Do I give off a "I have a sex tape" vibe???
Whore.
I was being facetious
Don't try to hide behind big words.
i hope push ups and a ton of orange juice gets rid of chlamydia
I found my old addy guy via fb who clearly understands the supply and demand curve of addy during finals so he's gonna hook me up.
I wish I had a waterproof laptop so that I would watch porn in the shower.
Found him. He was passed out on the couch at the new place in a room full of burnt pizza smoke.
he convinced the breakfast vendor to melt twix bars on bacon for me at 4am. he slurred every word. i think i found my prince charming.
Should I tell her she gave me head in the kitchen while I was eating a cupcake or would that hurt her dignity too much?
i draw the line when you ask for directions at a place you're already at.

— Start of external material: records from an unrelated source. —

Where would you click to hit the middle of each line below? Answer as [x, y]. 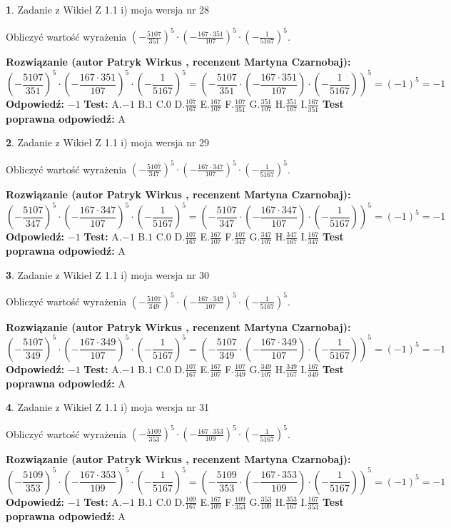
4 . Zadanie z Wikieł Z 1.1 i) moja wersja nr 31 [108, 407]
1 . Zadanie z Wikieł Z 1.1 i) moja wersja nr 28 [108, 9]
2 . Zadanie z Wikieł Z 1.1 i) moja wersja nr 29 [108, 142]
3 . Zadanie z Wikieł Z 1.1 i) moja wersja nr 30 [108, 274]
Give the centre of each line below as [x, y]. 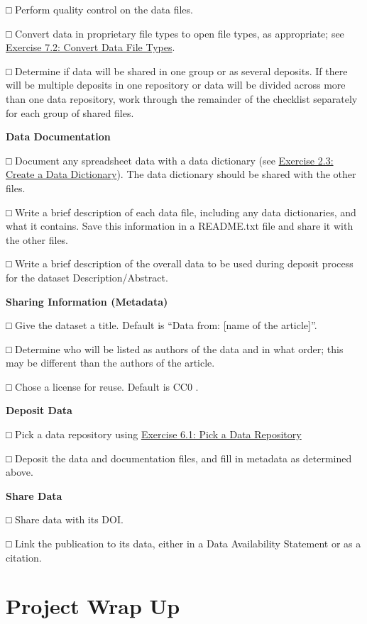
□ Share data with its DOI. [65, 519]
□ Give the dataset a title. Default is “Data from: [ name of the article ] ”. [161, 325]
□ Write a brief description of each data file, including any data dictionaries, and [181, 212]
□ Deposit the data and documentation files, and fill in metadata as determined [179, 458]
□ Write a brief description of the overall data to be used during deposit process [180, 263]
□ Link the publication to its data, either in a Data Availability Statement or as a [183, 544]
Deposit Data [39, 410]
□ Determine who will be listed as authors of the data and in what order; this [175, 349]
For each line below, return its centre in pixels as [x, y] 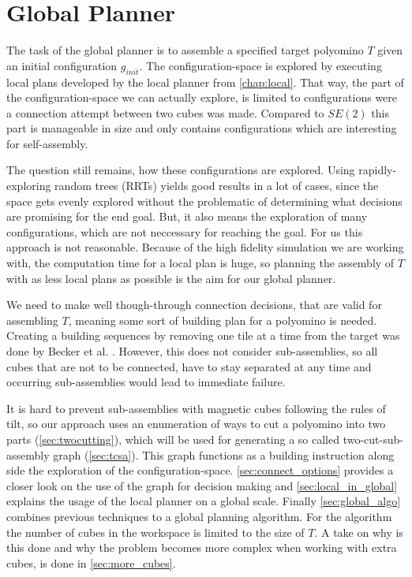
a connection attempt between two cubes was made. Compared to [165, 112]
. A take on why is [359, 532]
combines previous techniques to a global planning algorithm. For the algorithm [199, 516]
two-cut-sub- [373, 439]
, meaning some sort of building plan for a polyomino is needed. [223, 320]
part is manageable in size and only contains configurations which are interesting [202, 128]
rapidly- [378, 170]
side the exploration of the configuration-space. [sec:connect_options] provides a [200, 470]
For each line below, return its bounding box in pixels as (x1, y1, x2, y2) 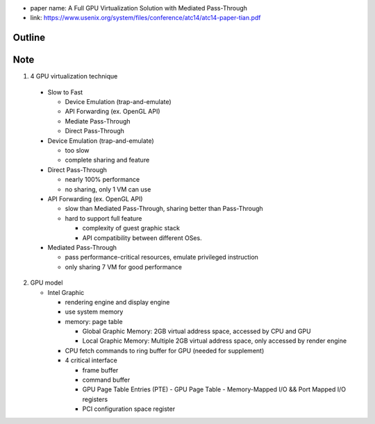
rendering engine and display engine (65, 298, 170, 306)
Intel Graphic (47, 288, 85, 296)
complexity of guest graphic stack (82, 224, 181, 232)
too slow (65, 146, 90, 155)
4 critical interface (65, 356, 117, 364)
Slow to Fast (47, 87, 83, 96)
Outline (12, 32, 45, 44)
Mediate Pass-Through (65, 117, 131, 125)
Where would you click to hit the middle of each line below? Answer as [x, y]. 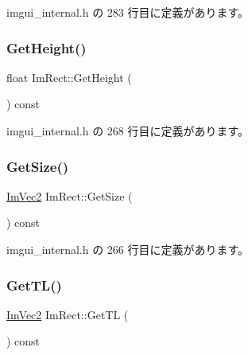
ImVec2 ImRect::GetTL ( [68, 314]
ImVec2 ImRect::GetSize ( [70, 195]
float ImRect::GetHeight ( [69, 77]
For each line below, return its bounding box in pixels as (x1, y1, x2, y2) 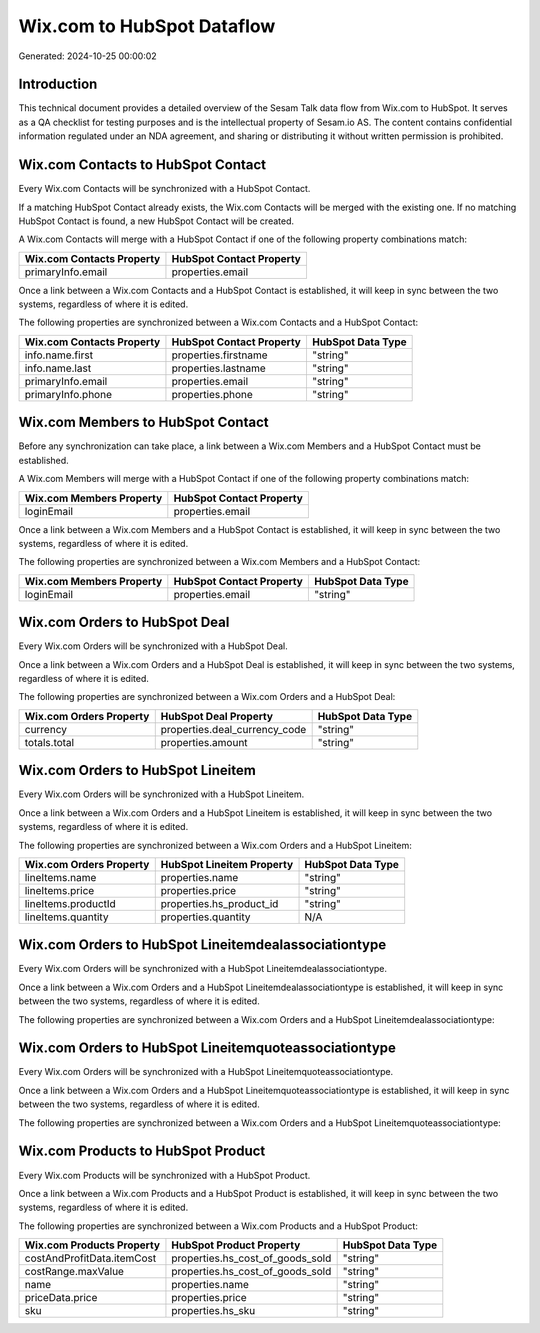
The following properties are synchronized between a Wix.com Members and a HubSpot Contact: (18, 556, 421, 568)
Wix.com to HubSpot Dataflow (18, 15, 276, 37)
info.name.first (24, 348, 94, 362)
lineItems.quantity (24, 910, 109, 924)
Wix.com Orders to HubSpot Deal (18, 614, 230, 631)
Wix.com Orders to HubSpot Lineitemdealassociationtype (18, 936, 387, 954)
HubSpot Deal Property (160, 709, 274, 723)
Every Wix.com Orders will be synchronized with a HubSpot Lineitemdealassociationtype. (18, 963, 388, 975)
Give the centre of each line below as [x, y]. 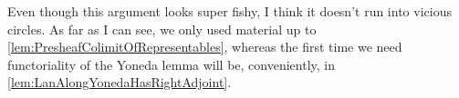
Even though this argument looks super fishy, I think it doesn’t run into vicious [229, 11]
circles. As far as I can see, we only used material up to [162, 29]
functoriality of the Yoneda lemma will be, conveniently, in [172, 64]
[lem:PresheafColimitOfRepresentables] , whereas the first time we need [205, 47]
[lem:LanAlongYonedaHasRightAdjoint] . [120, 82]
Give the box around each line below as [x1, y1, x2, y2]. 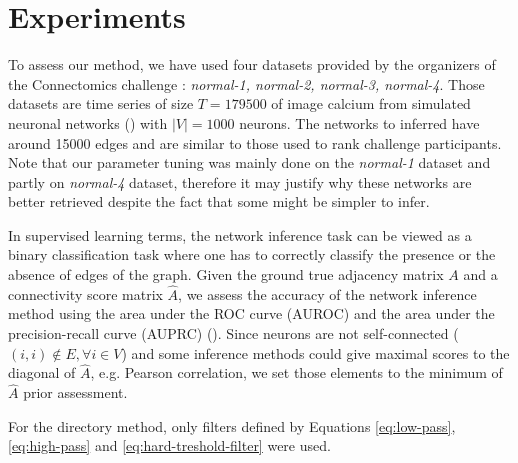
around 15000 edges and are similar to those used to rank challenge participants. [8, 132, 502, 153]
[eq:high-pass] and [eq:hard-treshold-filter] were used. [8, 435, 331, 456]
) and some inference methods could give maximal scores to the [121, 342, 510, 363]
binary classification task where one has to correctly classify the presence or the [8, 244, 496, 265]
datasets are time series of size [8, 93, 194, 114]
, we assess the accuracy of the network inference [178, 283, 477, 304]
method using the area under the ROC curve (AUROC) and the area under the [8, 303, 495, 324]
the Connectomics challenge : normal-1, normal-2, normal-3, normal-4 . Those [8, 73, 485, 94]
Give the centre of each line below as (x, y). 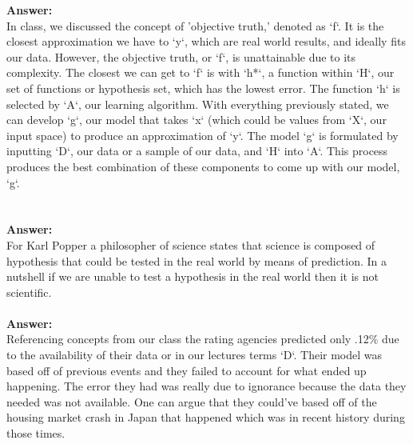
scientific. (29, 292)
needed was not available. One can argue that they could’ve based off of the (192, 401)
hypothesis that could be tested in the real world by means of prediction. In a (197, 260)
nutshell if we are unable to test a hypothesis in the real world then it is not (193, 276)
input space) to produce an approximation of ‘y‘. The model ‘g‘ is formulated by (203, 135)
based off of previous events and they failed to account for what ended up (187, 370)
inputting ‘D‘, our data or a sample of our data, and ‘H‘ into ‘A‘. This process (197, 151)
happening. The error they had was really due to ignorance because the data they (206, 386)
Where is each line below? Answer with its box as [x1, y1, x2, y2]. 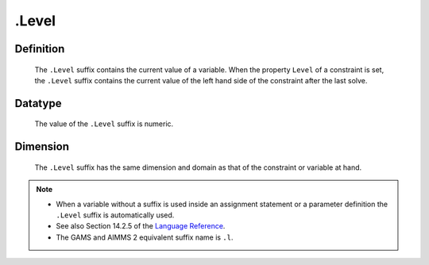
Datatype [14, 96, 62, 110]
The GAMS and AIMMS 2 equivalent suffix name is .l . [56, 232, 234, 242]
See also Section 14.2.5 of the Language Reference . [56, 221, 226, 231]
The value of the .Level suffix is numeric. [34, 119, 174, 129]
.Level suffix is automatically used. [56, 210, 175, 220]
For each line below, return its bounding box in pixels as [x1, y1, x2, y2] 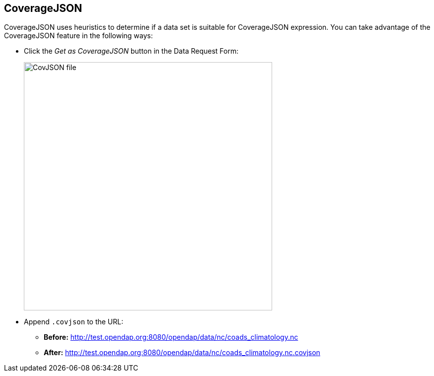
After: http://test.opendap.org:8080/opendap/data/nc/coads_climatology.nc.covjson [44, 348, 320, 357]
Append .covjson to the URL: [24, 317, 124, 326]
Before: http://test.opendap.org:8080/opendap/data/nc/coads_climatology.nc [44, 333, 298, 342]
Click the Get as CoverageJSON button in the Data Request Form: [24, 47, 239, 56]
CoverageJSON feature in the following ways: [4, 31, 153, 40]
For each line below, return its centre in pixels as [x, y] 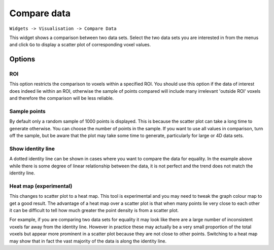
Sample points [27, 112]
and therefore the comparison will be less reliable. [62, 98]
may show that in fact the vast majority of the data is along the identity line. [88, 241]
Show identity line [32, 149]
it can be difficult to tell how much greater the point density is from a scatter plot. [94, 210]
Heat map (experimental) [41, 186]
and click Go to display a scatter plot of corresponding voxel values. [80, 45]
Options [22, 59]
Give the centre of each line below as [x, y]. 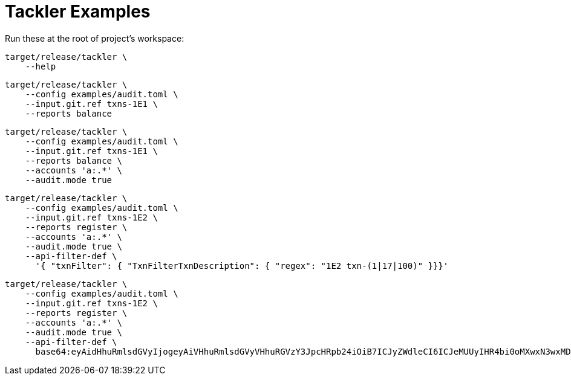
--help [41, 66]
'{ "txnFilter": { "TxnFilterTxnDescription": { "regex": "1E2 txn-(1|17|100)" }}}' [242, 266]
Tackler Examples [78, 11]
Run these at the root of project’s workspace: [95, 38]
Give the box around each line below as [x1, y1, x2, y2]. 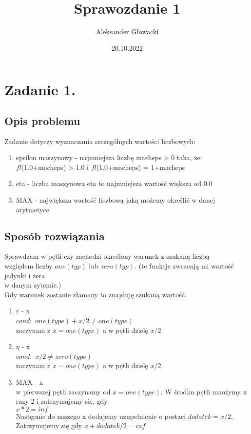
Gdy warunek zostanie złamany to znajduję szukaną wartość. [4, 289, 187, 299]
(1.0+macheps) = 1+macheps [96, 162, 185, 172]
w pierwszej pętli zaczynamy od [16, 386, 111, 396]
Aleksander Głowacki [96, 26, 159, 37]
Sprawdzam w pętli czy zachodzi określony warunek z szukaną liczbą [4, 251, 210, 261]
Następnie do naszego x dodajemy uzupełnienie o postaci [16, 411, 186, 421]
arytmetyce [16, 204, 49, 214]
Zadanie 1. [4, 80, 76, 100]
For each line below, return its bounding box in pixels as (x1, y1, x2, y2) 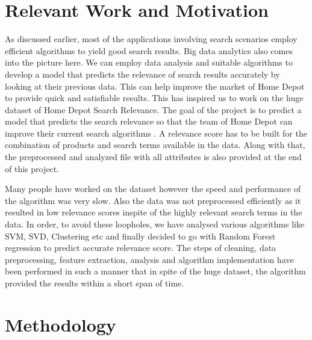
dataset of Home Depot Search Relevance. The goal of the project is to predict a (5, 103, 302, 116)
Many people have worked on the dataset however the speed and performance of (5, 182, 301, 195)
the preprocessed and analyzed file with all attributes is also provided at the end (5, 150, 302, 163)
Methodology (5, 312, 116, 336)
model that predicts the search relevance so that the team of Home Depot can (5, 115, 293, 128)
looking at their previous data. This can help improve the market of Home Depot (5, 79, 305, 92)
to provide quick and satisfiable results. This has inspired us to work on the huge (5, 91, 304, 104)
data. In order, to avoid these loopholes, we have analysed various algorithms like (5, 218, 305, 230)
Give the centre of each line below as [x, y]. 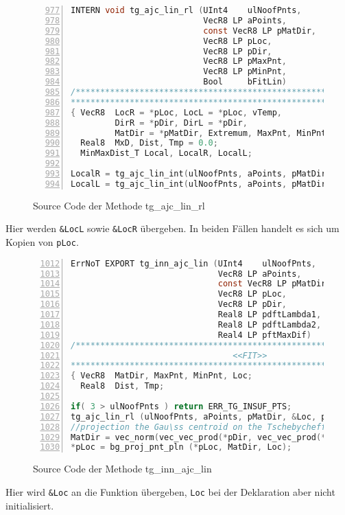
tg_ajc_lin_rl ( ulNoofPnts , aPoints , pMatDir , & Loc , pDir [206, 416]
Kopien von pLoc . [42, 242]
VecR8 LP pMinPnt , [245, 72]
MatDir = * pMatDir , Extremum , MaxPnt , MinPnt [221, 133]
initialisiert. [30, 505]
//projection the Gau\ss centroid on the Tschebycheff [199, 427]
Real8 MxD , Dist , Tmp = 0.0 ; [149, 143]
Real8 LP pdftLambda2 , [270, 324]
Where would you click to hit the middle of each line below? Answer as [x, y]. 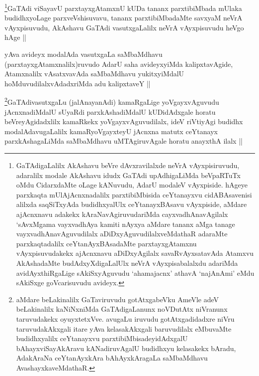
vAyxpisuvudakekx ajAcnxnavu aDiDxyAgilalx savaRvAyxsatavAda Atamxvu [135, 253]
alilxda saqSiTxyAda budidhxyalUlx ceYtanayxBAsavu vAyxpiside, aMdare [131, 204]
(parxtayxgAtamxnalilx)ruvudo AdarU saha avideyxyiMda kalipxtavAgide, [119, 64]
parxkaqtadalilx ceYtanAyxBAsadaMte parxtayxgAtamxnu [106, 243]
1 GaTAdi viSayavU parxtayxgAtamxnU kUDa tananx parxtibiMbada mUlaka [123, 7]
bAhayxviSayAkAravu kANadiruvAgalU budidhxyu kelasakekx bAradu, [126, 348]
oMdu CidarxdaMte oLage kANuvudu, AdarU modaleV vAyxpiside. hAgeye [132, 185]
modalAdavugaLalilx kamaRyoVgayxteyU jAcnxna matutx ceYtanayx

Yeah. You can ask him out. We're just fuck buddies. My vagina will be sad but your heart can be happy.
a guy just walked through our campsite, crouched down by the truck, screamed "ACID ONLY LASTS FOR 8 HOURS RIGHT?!", then ran off into the bushes
You're now part of the minority of friends who haven't seen my boobs.
I was afraid I was gonna get a URI, so I peed on his front porch.
She used a candle as a shot glass.. A FUCKING CANDLE BRO!!
Just went to Meijer. Purchased furnace filters, fishing line, red lipstick and pregnancy test. And if my purchase alone wasn't classy enough, I took the pregnancy test in the Meijer bathroom because Im on my way to the bar and wanted to know if that was a good idea or not. Cheers to no babies!